But, yeah, as weird as it may sound, you don’t have to be racist (as in believing in racist ideas) to be a racist troll (propagate racist ideas). Publishing and agreeing with are different things, and they don’t always overlap (even if they frequently do). He who had not ever said or wrote some BS without believing a single iota of it but because they wanted to make some effect, throw the stone.

And not sure how sarcastic you were, but nothing I’ve said could possibly mean if something is offensive it’s what somehow makes it less racist.

jrflowers•7mo ago
> you don’t have to be racist (as in believing in racist ideas) to be a racist troll (propagate racist ideas)

Exactly.
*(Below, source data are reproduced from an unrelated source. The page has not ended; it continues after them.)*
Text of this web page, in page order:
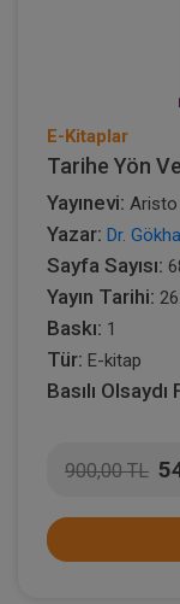
E-Kitaplar
Tarihe Yön
Yayınevi: Aristo
Yazar: Dr.
Sayfa Sayısı:
Yayın Tarihi:
Baskı: 1
Tür: E-kitap
Basılı Olsaydı
900,00 TL
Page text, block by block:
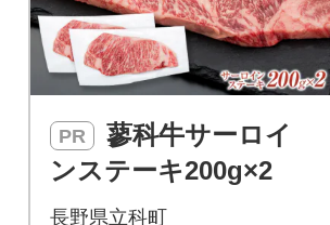
PR
ンステーキ200g×2
長野県立科町
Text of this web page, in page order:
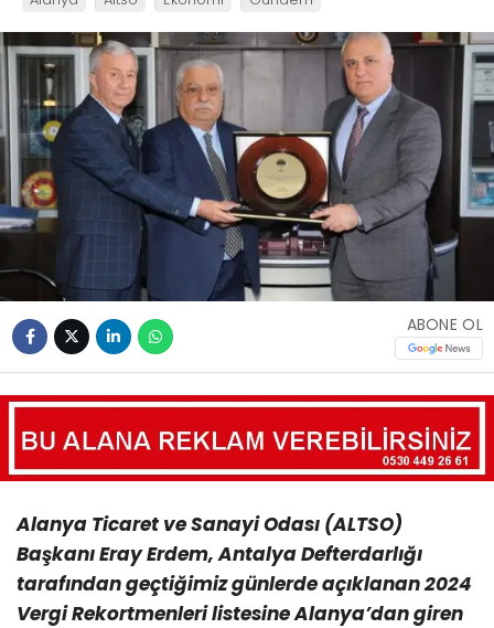
ABONE OL
Alanya Ticaret ve Sanayi Odası (ALTSO)
Başkanı Eray Erdem, Antalya Defterdarlığı
tarafından geçtiğimiz günlerde açıklanan 2024
Vergi Rekortmenleri listesine Alanya’dan giren
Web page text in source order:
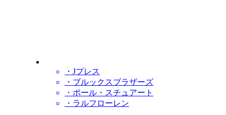
・Jプレス
・ブルックスブラザーズ
・ポール・スチュアート
・ラルフローレン
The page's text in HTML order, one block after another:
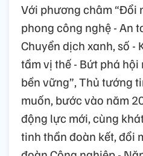
Với phương châm “Đổi
phong công nghệ - An
Chuyển dịch xanh, số -
tầm vị thế - Bứt phá
bền vững”, Thủ tướng
muốn, bước vào năm
động lực mới, cùng
tinh thần đoàn kết, đổi
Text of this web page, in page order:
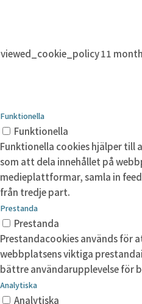
viewed_cookie_policy11
Funktionella
Funktionella
Funktionella cookies hjälper
som att dela innehållet på
medieplattformar, samla in
från tredje part.
Prestanda
Prestanda
Prestandacookies används för
webbplatsens viktiga
bättre användarupplevelse för
Analytiska
Analytiska
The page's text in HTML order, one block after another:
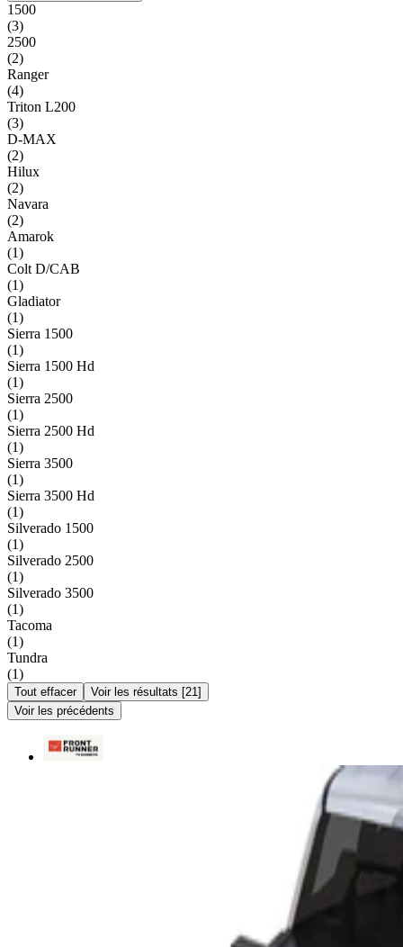
1500
(3)
2500
(2)
Ranger
(4)
Triton L200
(3)
D-MAX
(2)
Hilux
(2)
Navara
(2)
Amarok
(1)
Colt D/CAB
(1)
Gladiator
(1)
Sierra 1500
(1)
Sierra 1500 Hd
(1)
Sierra 2500
(1)
Sierra 2500 Hd
(1)
Sierra 3500
(1)
Sierra 3500 Hd
(1)
Silverado 1500
(1)
Silverado 2500
(1)
Silverado 3500
(1)
Tacoma
(1)
Tundra
(1)
Tout effacer Voir les résultats [21 ]
Voir les précédents
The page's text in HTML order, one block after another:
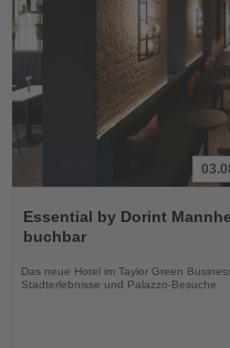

Racism has nothing to do with what people say or do, it’s a sort of vibe, so really there is no way of telling if anything or anyone is Real Racist versus fake racist. It is important to point this out b

drdaeman•7mo ago
I’m a bit confused, is that possible you think racism is binary? I recognize you jest, but not sure I get the idea, and I sincerely hope you don’t do it pointlessly.

If you refuse to distinguish between someone who genuinely believes in concept of a race, or postulates an inherent supremacy of some particular set of biological and/or sociocultural traits, and someone who merely talks edgy shit they heard somewhere and haven’t given it much thought - then I’m not entirely sure how can I persuade you to see the distinction I do.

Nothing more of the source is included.